The principle is difficult to evaluate because Reality forced Israel to adhere to it; it did not have much of an option. Israel was never offered a long-term defence alliance with anybody. At best it engaged in secret collaboration (e.g., the Sinai War) or in less than full-fledged strategic collaboration (e.g., the Memorandum of Agreement [MOA] with the United States since 1981). In the few instances where Israel acted autonomously and in defiance of friends of allies, the diplomatic results were mixed. In some areas, however, Israel may consider rethinking this principle. This may apply to Israel’s future reliance on nuclear weapons for security instead of a binding defence pact.

g) Cumulative deterrence.
The performance Israel’s cumulative deterrence concept is mixed at best.

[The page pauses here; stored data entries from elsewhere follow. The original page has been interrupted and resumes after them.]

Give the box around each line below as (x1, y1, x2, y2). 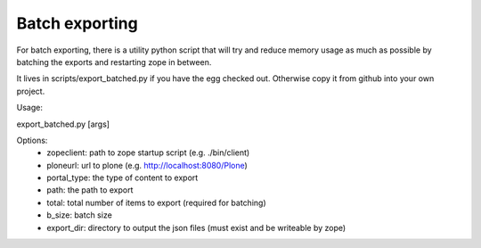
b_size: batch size (46, 210, 113, 220)
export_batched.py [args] (16, 119, 110, 129)
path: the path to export (46, 185, 134, 195)
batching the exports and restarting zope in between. (16, 56, 212, 67)
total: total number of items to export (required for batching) (46, 197, 266, 208)
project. (16, 86, 45, 96)
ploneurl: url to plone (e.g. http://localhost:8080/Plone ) (46, 160, 249, 170)
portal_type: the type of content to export (46, 172, 199, 183)

Almog (2004, 1995), Bar Joseph (1998), and Lieberman (1995) may be correct in arguiing that cumulative deterrence was effective in reducing Arab propensity to attack Israel. Cumulative deterrence may have even played a role in bringing the Arab States to the negotiation table. That said, however, cumulative deterrence did not free Israel from the need to make territorial concessions to ensure Peace. Nor was it effective against guerrilla and terrorist attacks. When Israel relied exclusively on cumulative deterrence, it ended up engaging in additional Wars and conflicts. It was only when its deterrence policy was supplemented by political flexibility that deterrence had its maximal effect.

h) The Samson Option.
This principle was followed closely by Israeli decision makers starting in the early 1960s, and the policy remained largely unchanged. As I argued in chapter 8, this policy brought more harm than good. I elaborate on this later, but the implication is that Israel would be better off reconsidering the substitution of nuclear deterrence by regional Security structures that entail WMD disarmament.

i) Settlements determine borders.
Israel followed this policy consistently and systematically. But this policy did not do much good. Israel had to dismantle its settlements in the Rafah area following the Camp David Accords of 1978; it had to give up Taba following the international arbitration of 1985. In both cases it benefited from doing so. Moreover, the intention of Ariel Sharon, the architect of Israel’s settlement policy since the late 1970s, to dismantle the Israeli settlements in the Gaza Strip suggests that it is Politics and diplomacy that determined and will continue to determine Israel’s final boundaries, not its settlement policy. There is one thing to be said, however, for this principle. The Palestinian acceptance at Camp David in 2000 and in Taba in 2001 of the principle that Israel would annex its blocs of Jewish settlements in the West Bank does support this principle to a limited extent. Whether this acceptance is translated into a viable political agreement between Israel and the Palestinians and whether this agreement would hold remain to be seen.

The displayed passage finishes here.